Wall Street Opens Higher, Eyeing Biden; Jobless Data Ignored

Investing.com -- U.S. stock markets opened higher on Thursday in anticipation of President-elect Joe Biden's stimulus plans, shrugging off fresh evidence of damage to the labor market from the pandemic.

By 9:35 AM ET (1435 GMT), the Dow Jones Industrial Average was up 108 points, or 0.4%, at 31,168 points. The S&P 500 was up 0.2% while the Nasdaq Composite was up 0.4%.

Biden is due later to present details of a stimulus plan that he has previously said will run to "trillions of dollars." The prospect of higher federal borrowing this year has raised questions as to whether the Federal Reserve's monetary stimulus will be enough to absorb all that extra issuance. Fed Chairman Jerome Powell may touch on the relationship between fiscal and monetary policy in a speech at 12:30 PM ET. 

That the economy is in need of further support is not in question. Labor Department data released earlier showed that 965,000 Americans filed initial claims for jobless benefits, the highest weekly number since August and well above the 795,000 expected.

The numbers suggest that the U.S. economy will shed jobs for a second straight month in January, due largely to the devastating impact of lockdowns on the hospitality and travel sectors. 

Among early movers, Tesla (NASDAQ:TSLA) stock fell 1.3% after regulators urged a recall for over 150,000 Model S and X cars whose touch screens showed signs of degradation with age. Alibaba (NYSE:BABA) and Tencent ADRs rose 3.7% and 3.4% after reports that the U.S. administration will not add them to its blacklist of Chinese companies. 

Quarterly reports are also starting to trickle in ahead of the dump of bank earnings on Friday that traditionally kicks off earnings season. Taiwan Semiconductor Manufacturing rose 7.3% after beating expectations for profit and guiding expectations for its first-quarter revenue higher. By contrast, Blackrock (NYSE:BLK) stock fell 2.8% despite the world's largest asset manager handily beating expectations for both earnings and revenue. 

Delta Air Lines (NYSE:DAL) stock rose 3.7% after the airline predicted a strong second half to 2021, even though it still expects first-quarter revenue to be down by more than 60% from last year. The airline posted its first loss in over a decade in 2020.

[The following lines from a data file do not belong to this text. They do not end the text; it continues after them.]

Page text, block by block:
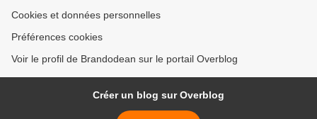
Cookies et données personnelles
Préférences cookies
Voir le profil de Brandodean sur le portail Overblog
Créer un blog sur Overblog
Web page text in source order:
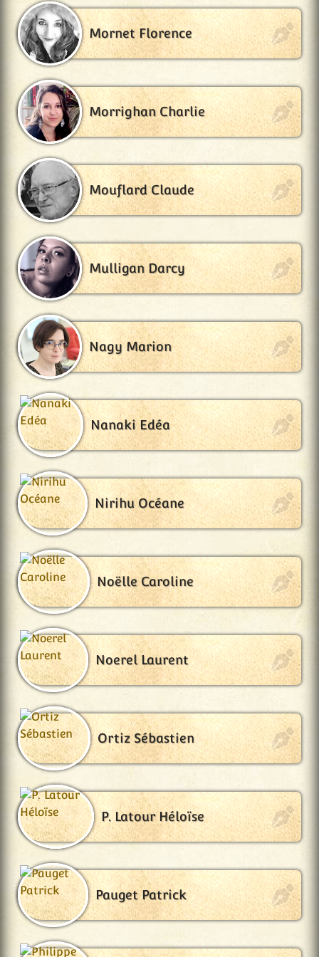
Mornet Florence
Morrighan Charlie
Mouflard Claude
Mulligan Darcy
Nagy Marion
Nanaki Edéa
Nirihu Océane
Noëlle Caroline
Noerel Laurent
Ortiz Sébastien
P. Latour Héloïse
Pauget Patrick
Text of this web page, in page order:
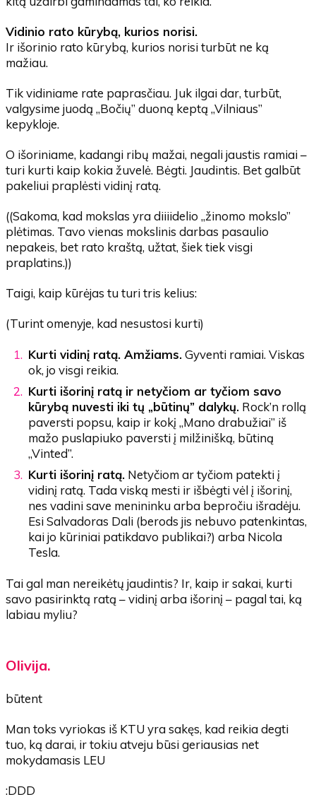
Vidinio rato kūrybą, kurios norisi.
Ir išorinio rato kūrybą, kurios norisi turbūt ne ką
mažiau.
Tik vidiniame rate paprasčiau. Juk ilgai dar, turbūt,
valgysime juodą „Bočių” duoną keptą „Vilniaus”
kepykloje.
O išoriniame, kadangi ribų mažai, negali jaustis ramiai –
turi kurti kaip kokia žuvelė. Bėgti. Jaudintis. Bet galbūt
pakeliui praplėsti vidinį ratą.
((Sakoma, kad mokslas yra diiiidelio „žinomo mokslo”
plėtimas. Tavo vienas mokslinis darbas pasaulio
nepakeis, bet rato kraštą, užtat, šiek tiek visgi
praplatins.))
Taigi, kaip kūrėjas tu turi tris kelius:
(Turint omenyje, kad nesustosi kurti)
Kurti vidinį ratą. Amžiams.Gyventi ramiai. Viskas
ok, jo visgi reikia.
Kurti išorinį ratą ir netyčiom ar tyčiom savo
kūrybą nuvesti iki tų „būtinų” dalykų. Rock’n rollą
paversti popsu, kaip ir kokį „Mano drabužiai” iš
mažo puslapiuko paversti į milžinišką, būtiną
„Vinted”.
Kurti išorinį ratą. Netyčiom ar tyčiom patekti į
vidinį ratą. Tada viską mesti ir išbėgti vėl į išorinį,
nes vadini save menininku arba bepročiu išradėju.
Esi Salvadoras Dali (berods jis nebuvo patenkintas,
kai jo kūriniai patikdavo publikai?) arba Nicola
Tesla.
Tai gal man nereikėtų jaudintis? Ir, kaip ir sakai, kurti
savo pasirinktą ratą – vidinį arba išorinį – pagal tai, ką
labiau myliu?
Olivija.
būtent
Man toks vyriokas iš KTU yra sakęs, kad reikia degti
tuo, ką darai, ir tokiu atveju būsi geriausias net
mokydamasis LEU
:DDD
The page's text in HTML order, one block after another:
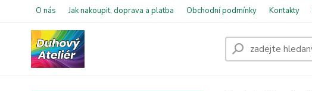
O nás Jak nakoupit, doprava a platba Obchodní podmínky Kontakty
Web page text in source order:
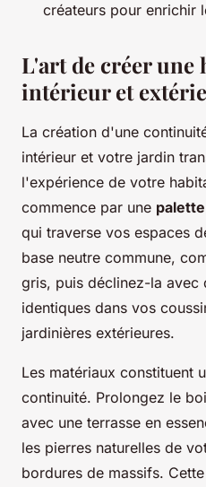
créateurs pour enrichir
L'art de créer
intérieur et
La création d'une
intérieur et votre jardin
l'expérience de votre
commence par une
qui traverse vos espaces
base neutre commune,
gris, puis déclinez-la avec
identiques dans vos
jardinières extérieures.
Les matériaux constituent
continuité. Prolongez le
avec une terrasse en
les pierres naturelles de
bordures de massifs.
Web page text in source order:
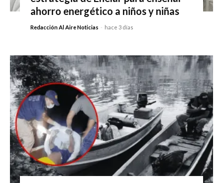
ahorro energético a niños y niñas
Redacción Al Aire Noticias - hace 3 días
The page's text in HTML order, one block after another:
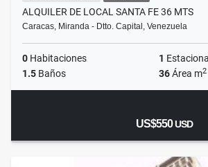
ALQUILER DE LOCAL SANTA FE 36 MTS
Caracas, Miranda - Dtto. Capital, Venezuela
0 Habitaciones 1
1.5 Baños 36Área m2
US$550USD
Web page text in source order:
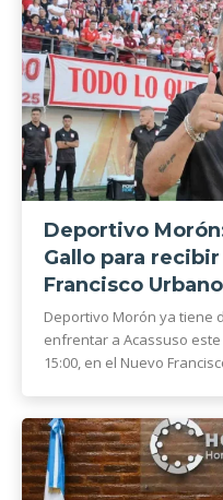
Deportivo
Gallo para recibir
Francisco Urbano
Deportivo Morón ya tiene
enfrentar a Acassuso
15:00, en el Nuevo
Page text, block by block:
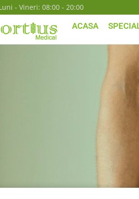
- Vineri: 08:00 - 20:00
ACASA
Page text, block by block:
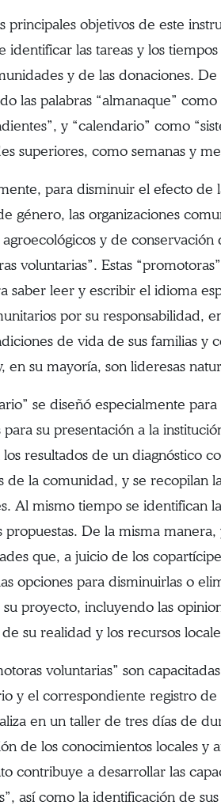
principales objetivos de este
identificar las tareas y los
y de las donaciones.
las palabras “almanaque”
y “calendario” como
superiores, como semanas y
para disminuir el efecto
género, las organizaciones
y de
voluntarias”. Estas
saber leer y escribir el idioma
por su responsabilidad,
de vida de sus familias y
en su mayoría, son lideresas
se diseñó especialmente
para su presentación a la
los resultados de un diagnóstico
de la comunidad, y se recopilan
Al mismo tiempo se identifican
propuestas. De la misma
que, a juicio de los
opciones para disminuirlas o
proyecto, incluyendo las
su realidad y los recursos
voluntarias” son
y el correspondiente registro
en un taller de tres días de
de los conocimientos locales y
contribuye a desarrollar las
así como la identificación de
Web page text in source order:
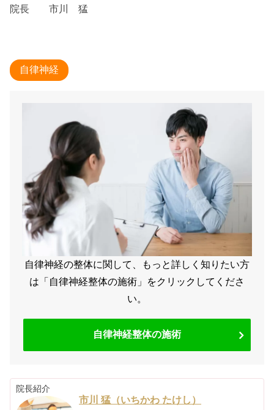
院長 市川 猛
自律神経
自律神経の整体に関して、もっと詳しく知りたい方
は「自律神経整体の施術」をクリックしてくださ
い。
自律神経整体の施術
院長紹介
市川 猛（いちかわ たけし）
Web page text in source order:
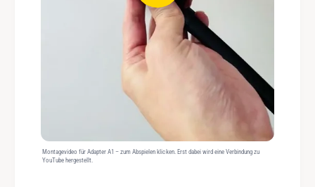
Montagevideo für Adapter A1 – zum Abspielen klicken. Erst dabei wird eine Verbindung zu
YouTube hergestellt.
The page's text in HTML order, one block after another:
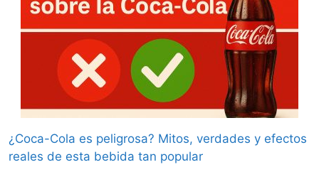
¿Coca-Cola es peligrosa? Mitos, verdades y efectos
reales de esta bebida tan popular
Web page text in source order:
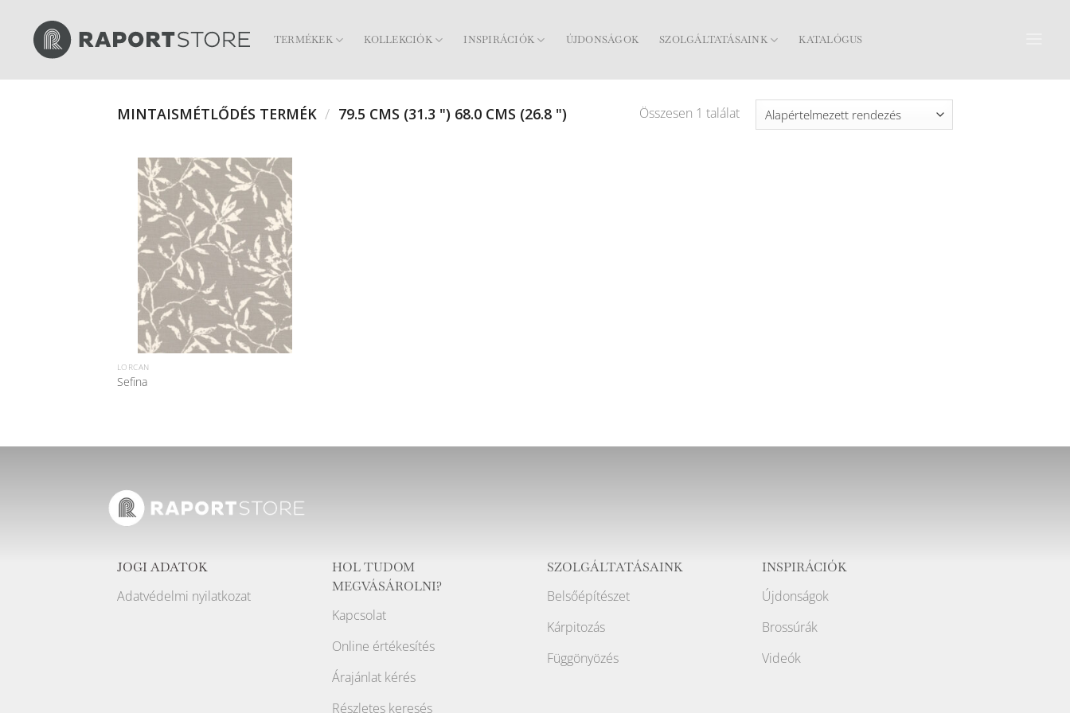
content
TERMÉKEK KOLLEKCIÓK INSPIRÁCIÓK ÚJDONSÁGOK SZOLGÁLTATÁSAINK KATALÓGUS
MINTAISMÉTLŐDÉS TERMÉK / 79.5 CMS (31.3 ") 68.0 CMS (26.8 ") Összesen 1 találat
LORCAN
Sefina
JOGI ADATOK
Adatvédelmi nyilatkozat
HOL TUDOM
MEGVÁSÁROLNI?
Kapcsolat
Online értékesítés
Árajánlat kérés
Részletes keresés
SZOLGÁLTATÁSAINK
Belsőépítészet
Kárpitozás
Függönyözés
INSPIRÁCIÓK
Újdonságok
Brossúrák
Videók
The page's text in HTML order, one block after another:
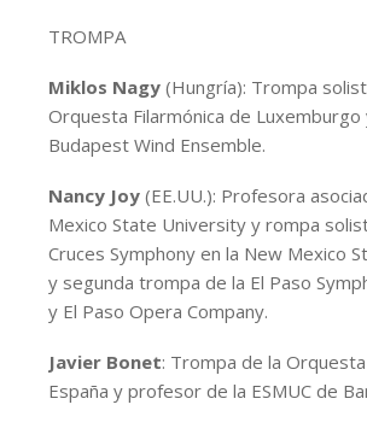
TROMPA
Miklos Nagy (Hungría): Trompa
Orquesta Filarmónica de
Budapest Wind Ensemble.
Nancy Joy (EE.UU.): Profesora
Mexico State University y rompa
Cruces Symphony en la New Mexico
y segunda trompa de la El Paso
y El Paso Opera Company.
Javier Bonet: Trompa de la
España y profesor de la ESMUC de
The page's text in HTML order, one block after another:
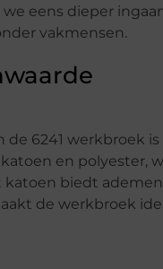
eens dieper
vakmensen.
de 6241 werkbroek
en polyester,
biedt
de werkbroek
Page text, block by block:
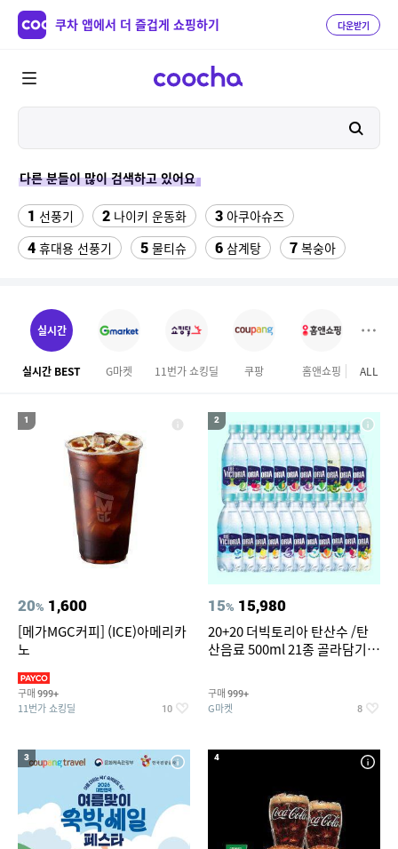
쿠차 앱에서 더 즐겁게 쇼핑하기 다운받기
다른 분들이 많이 검색하고 있어요
1 선풍기 2 나이키 운동화 3 아쿠아슈즈
4 휴대용 선풍기 5 물티슈 6 삼계탕 7 복숭아
10 다이소C타입 to HDMI 미러링 케이블
11 갤럭시 탭 A 101 2019 케이스
13 ESSECORE KLEVV DDR4-3200 CL22 파인인포 (16GB)
갤럭시탭 s6lite 정품키보드케이스
갤럭시탭 s6lite 젤리키보드케이스 17 생어거스틴
삼성갤럭시북프로, 32gb, win11포함
나노 게르마늄 의료기 침대 20 아이폰xr 실리콘케이스
ALL
실시간
실시간 BEST G마켓 11번가 쇼킹딜 쿠팡 홈앤쇼핑 이마
1
20% 1,600
[메가MGC커피] (ICE)아메리카
노
구매 999+
11번가 쇼킹딜 10
2
15% 15,980
20+20 더빅토리아 탄산수 /탄
산음료 500ml 21종 골라담기
구매 999+
G마켓 8
3 4
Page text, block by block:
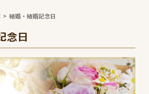
> 結婚・結婚記念日
念日
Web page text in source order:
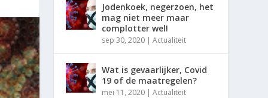
Jodenkoek, negerzoen, het
mag niet meer maar
complotter wel!
sep 30, 2020 |Actualiteit
Wat is gevaarlijker, Covid
19 of de maatregelen?
mei 11, 2020 |Actualiteit
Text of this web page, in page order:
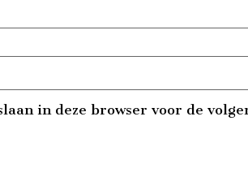
in deze browser voor de
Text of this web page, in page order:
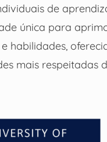
de
única para
habilidades,
mais respeitadas
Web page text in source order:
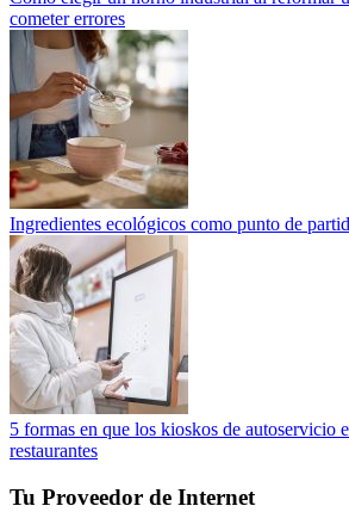
cometer errores
Ingredientes ecológicos como punto de
5 formas en que los kioskos de autoservicio
restaurantes
Tu Proveedor de Internet
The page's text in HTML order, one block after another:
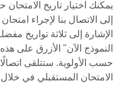
إلى الاتصال بنا لإجراء
الإشارة إلى ثلاثة تواريخ
النموذج الآن" الأزرق على
حسب الأولوية. ستتلقى اتصالًا
الامتحان المستقبلي في خلال سبعة
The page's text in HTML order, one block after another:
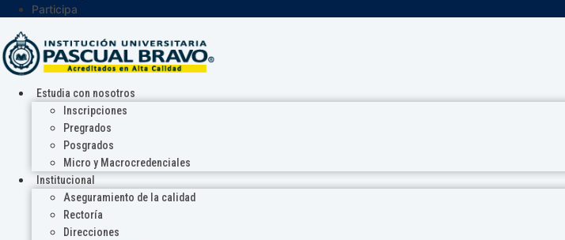
Participa
Estudia con nosotros
Inscripciones
Pregrados
Posgrados
Micro y Macrocredenciales
Institucional
Aseguramiento de la calidad
Rectoría
Direcciones
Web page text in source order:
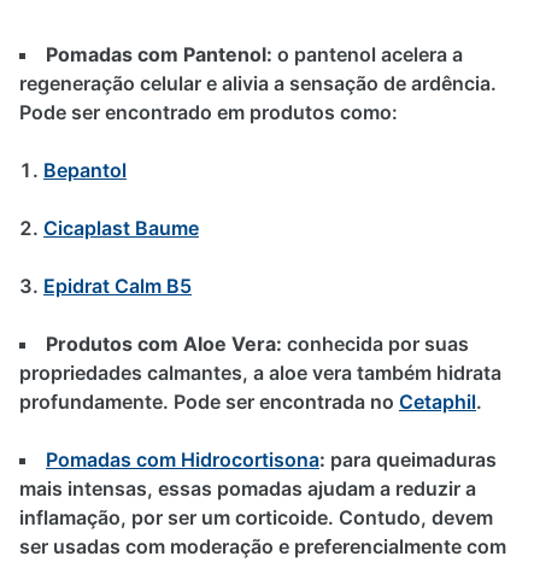
Pomadas com Pantenol: o pantenol acelera a
regeneração celular e alivia a sensação de ardência.
Pode ser encontrado em produtos como:
Bepantol
Cicaplast Baume
Epidrat Calm B5
Produtos com Aloe Vera: conhecida por suas
propriedades calmantes, a aloe vera também hidrata
profundamente. Pode ser encontrada no Cetaphil.
Pomadas com Hidrocortisona: para queimaduras
mais intensas, essas pomadas ajudam a reduzir a
inflamação, por ser um corticoide. Contudo, devem
ser usadas com moderação e preferencialmente com
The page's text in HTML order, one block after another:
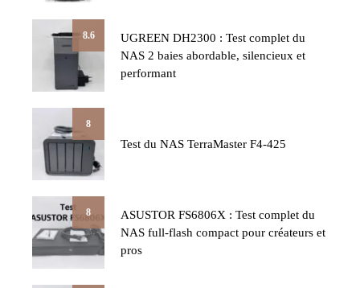
8.6
UGREEN DH2300 : Test complet du
NAS 2 baies abordable, silencieux et
performant
8
Test du NAS TerraMaster F4-425
8
ASUSTOR FS6806X : Test complet du
NAS full-flash compact pour créateurs et
pros
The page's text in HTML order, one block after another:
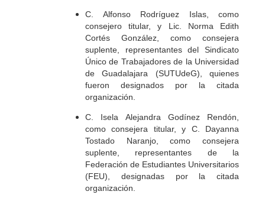
C. Alfonso Rodríguez Islas, como
consejero titular, y Lic. Norma Edith
Cortés González, como consejera
suplente, representantes del Sindicato
Único de Trabajadores de la Universidad
de Guadalajara (SUTUdeG), quienes
fueron designados por la citada
organización.
C. Isela Alejandra Godínez Rendón,
como consejera titular, y C. Dayanna
Tostado Naranjo, como consejera
suplente, representantes de la
Federación de Estudiantes Universitarios
(FEU), designadas por la citada
organización.
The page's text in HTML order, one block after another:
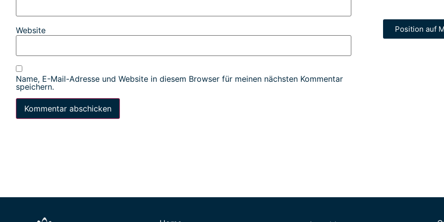
Website
Name, E-Mail-Adresse und Website in diesem Browser für meinen nächsten Kommentar
speichern.
Position auf
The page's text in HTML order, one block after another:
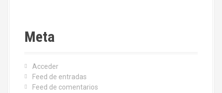
Meta
Acceder
Feed de entradas
Feed de comentarios
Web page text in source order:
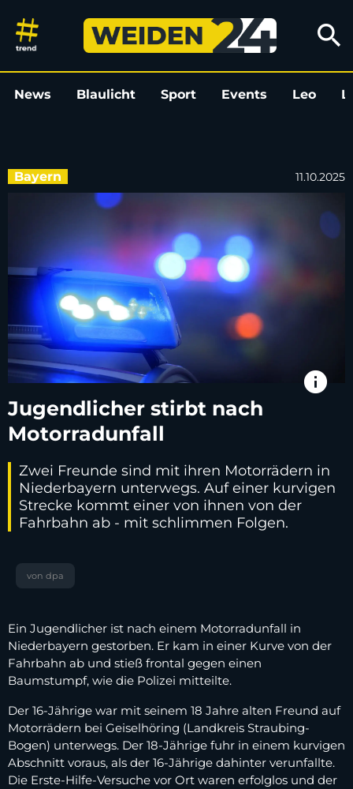
Jugendlicher stirbt nach
search
News Blaulicht Sport Events Leo
Bayern 11.10.2025
info
Jugendlicher stirbt nach
Motorradunfall
Zwei Freunde sind mit ihren Motorrädern in
Niederbayern unterwegs. Auf einer kurvigen
Strecke kommt einer von ihnen von der
Fahrbahn ab - mit schlimmen Folgen.
von dpa
Ein Jugendlicher ist nach einem Motorradunfall in
Niederbayern gestorben. Er kam in einer Kurve von der
Fahrbahn ab und stieß frontal gegen einen
Baumstumpf, wie die Polizei mitteilte.
Der 16-Jährige war mit seinem 18 Jahre alten Freund auf
Motorrädern bei Geiselhöring (Landkreis Straubing-
Bogen) unterwegs. Der 18-Jährige fuhr in einem kurvigen
Abschnitt voraus, als der 16-Jährige dahinter verunfallte.
Die Erste-Hilfe-Versuche vor Ort waren erfolglos und der
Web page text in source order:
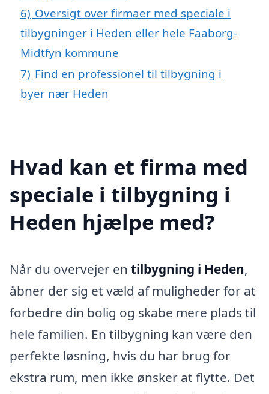
6) Oversigt over firmaer med speciale i
tilbygninger i Heden eller hele Faaborg-
Midtfyn kommune
7) Find en professionel til tilbygning i
byer nær Heden
Hvad kan et firma med
speciale i tilbygning i
Heden hjælpe med?
Når du overvejer en tilbygning i Heden,
åbner der sig et væld af muligheder for at
forbedre din bolig og skabe mere plads til
hele familien. En tilbygning kan være den
perfekte løsning, hvis du har brug for
ekstra rum, men ikke ønsker at flytte. Det
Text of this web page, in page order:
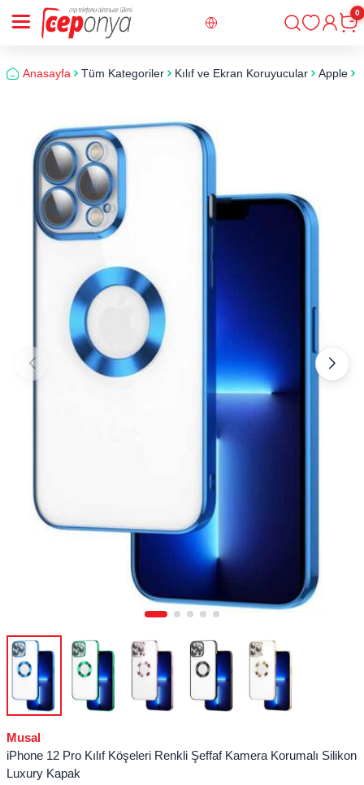
Giriş
0
Anasayfa Tüm Kategoriler Kılıf ve Ekran Koruyucular Apple
Musal
iPhone 12 Pro Kılıf Köşeleri Renkli Şeffaf Kamera Korumalı Silikon
Luxury Kapak
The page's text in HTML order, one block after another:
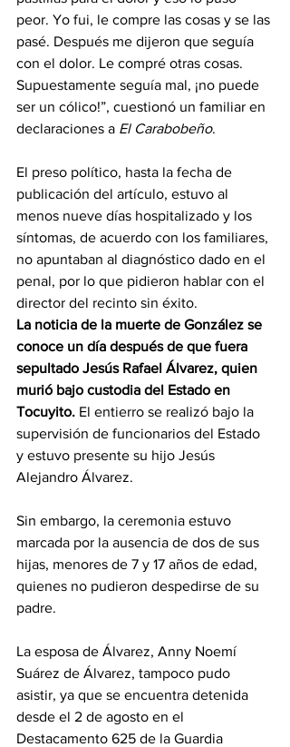
peor. Yo fui, le compre las cosas y se las
pasé. Después me dijeron que seguía
con el dolor. Le compré otras cosas.
Supuestamente seguía mal, ¡no puede
ser un cólico!”, cuestionó un familiar en
declaraciones a El Carabobeño.
El preso político, hasta la fecha de
publicación del artículo, estuvo al
menos nueve días hospitalizado y los
síntomas, de acuerdo con los familiares,
no apuntaban al diagnóstico dado en el
penal, por lo que pidieron hablar con el
director del recinto sin éxito.
La noticia de la muerte de González se
conoce un día después de que fuera
sepultado Jesús Rafael Álvarez, quien
murió bajo custodia del Estado en
Tocuyito. El entierro se realizó bajo la
supervisión de funcionarios del Estado
y estuvo presente su hijo Jesús
Alejandro Álvarez.
Sin embargo, la ceremonia estuvo
marcada por la ausencia de dos de sus
hijas, menores de 7 y 17 años de edad,
quienes no pudieron despedirse de su
padre.
La esposa de Álvarez, Anny Noemí
Suárez de Álvarez, tampoco pudo
asistir, ya que se encuentra detenida
desde el 2 de agosto en el
Destacamento 625 de la Guardia
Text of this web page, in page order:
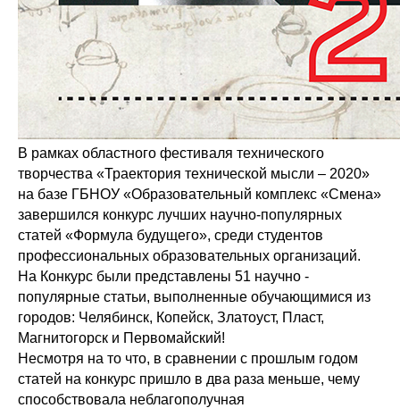
В рамках областного фестиваля технического
творчества «Траектория технической мысли – 2020»
на базе ГБНОУ «Образовательный комплекс «Смена»
завершился конкурс лучших научно-популярных
статей «Формула будущего», среди студентов
профессиональных образовательных организаций.
На Конкурс были представлены 51 научно -
популярные статьи, выполненные обучающимися из
городов: Челябинск, Копейск, Златоуст, Пласт,
Магнитогорск и Первомайский!
Несмотря на то что, в сравнении с прошлым годом
статей на конкурс пришло в два раза меньше, чему
способствовала неблагополучная
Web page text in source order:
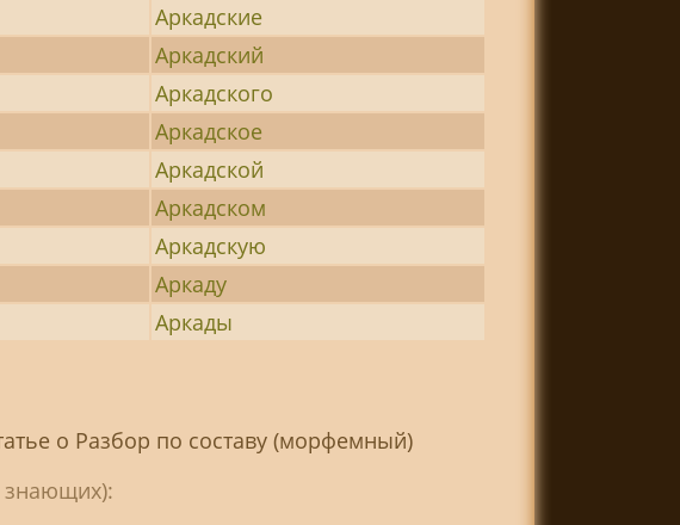
Аркадские
Аркадский
Аркадского
Аркадское
Аркадской
Аркадском
Аркадскую
Аркаду
Аркады
о Разбор по составу (морфемный)
знающих):

Elsewhere, Virgin Galactic (NYSE:SPCE) stock rose 13% after star fund manager Cathie Wood said her company Ark Investment Management would launch an ETF devoted to space exploration. 

Ark's ETF will primarily track U.S. and global companies engaged in space exploration and innovation, according to its filing with the Securities and Exchange Commission.

On the downside, Plug Power  (NASDAQ:PLUG) stock was down 5.2%, the loss-making fuel cell manufacturer giving up some of its stellar gains over the last week that were made on the back of two strategic partnership with France's Renault (PA:RENA) and South Korea's SK Group.